Quindi, il fine e anche i mezzi al fine, il bene potremmo dire, che analogicamente si diffonde dal fine ai mezzi, il bene in genere può essere presente al soggetto che agisce in un duplice modo: in maniera rappresentativa-conoscitiva e volitiva, cioè in maniera intenzionale, nel senso più vasto della parola; e poi in maniera reale e fisica. Ovviamene il modo più perfetto di possedere il fine e il bene è il modo fisico, reale. Cioè, non è solo un ente di ragione, ma un ente reale.

Ora, in questo senso, secondo l’ordine genetico di costituzione dell’atto umano, precede l’imperfetto e segue il perfetto. Quindi prima l’uomo possiede il bene imperfettamente, per poi realizzarlo perfettamente, cioè per poi metterlo in atto, nella realtà proprio ontologica, nella realtà fisica delle cose. Quindi, per quanto riguarda l’uso, esso si colloca ovviamente dopo la scelta, in quanto l’atto della scelta è l’ultimo e più perfetto atto nel primo ordine, cioè nell’ordine della intenzione.

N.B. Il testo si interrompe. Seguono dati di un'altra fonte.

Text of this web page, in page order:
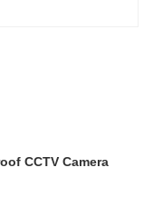
CCTV Camera
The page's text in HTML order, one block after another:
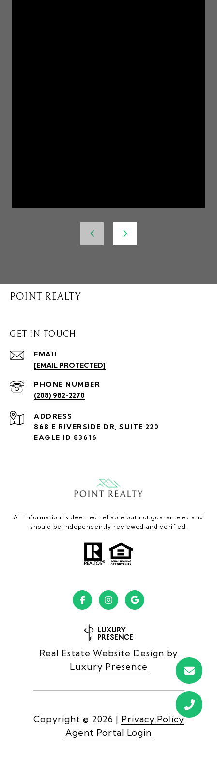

Abbiamo praticamente questa situazione, che la prima parte, cioè l’ordo intentionis nel senso stretto della parola, finisce con la intentio finis. C’è appunto la semplice apprensione del bene, cui segue una certa semplice volizione, cioè una approvazione: quel bene così mi piace. Poi c’è la concretizzazione dei mezzi; il discorso diventa più realistico, più concreto. Mi rendo conto che per raggiungere il fine dovrò adoperare dei determinati mezzi. Questo è il giudizio speculativo-pratico, a cui segue l’intenzione, una specie di approvazione, se volete, della volontà, l’intenzione intesa come atto della volontà, cioè di approvazione: voglio raggiungere questo fine con dei mezzi, adoperando dei mezzi.

Poi, ecco che l’uomo comincia a deliberare più concretamente sui mezzi. La prima intenzionalità riguarda il fine, la seconda intenzionalità riguarda piuttosto i mezzi. La rappresentazione della mente, sia sotto l’aspetto cognitivo che sotto quello appetitivo, si muove poi a deliberare. Quindi avete l’atto del consilium, per approvare le proposte operative e avete il consenso, il famoso consenso.

Dopo di che, ed ecco che qui siamo al centro dell’atto umano, si tratta di una certa emergenza, di un giudizio pratico-pratico particolare, cioè questa cosa sarebbe da fare, cioè anzi è da fare, hic et nunc. Mediante l’azione nella particolarità delle circostanze, questa cosa è da fare, questo determinato mezzo è da adoperare per giungere al fine.

Dopo di che segue la scelta, che però nel contempo segue il giudizio pratico-pratico, ma anche lo precede[1], in quanto lo rende proprio giudizio pratico-pratico ultimo. Quindi, con la scelta si compie l’ordo intentionis, e vedete che la scelta è all’ottavo posto tra questi atti. Con la scelta si determina proprio l’ultimo mezzo su cui si delibera, che poi sarà il primo mezzo ad essere adoperato in vista della consecuzione del fine.

Vi ricordate che vi feci quel piccolo esempio banale della costruzione della casa, no? L’architetto che prima ha la visione globale della casa. Il proprietario gli dà certi suggerimenti: voglio che mi costruisca una casa che abbia queste e queste proprietà. L’architetto ci pensa, fa un progetto.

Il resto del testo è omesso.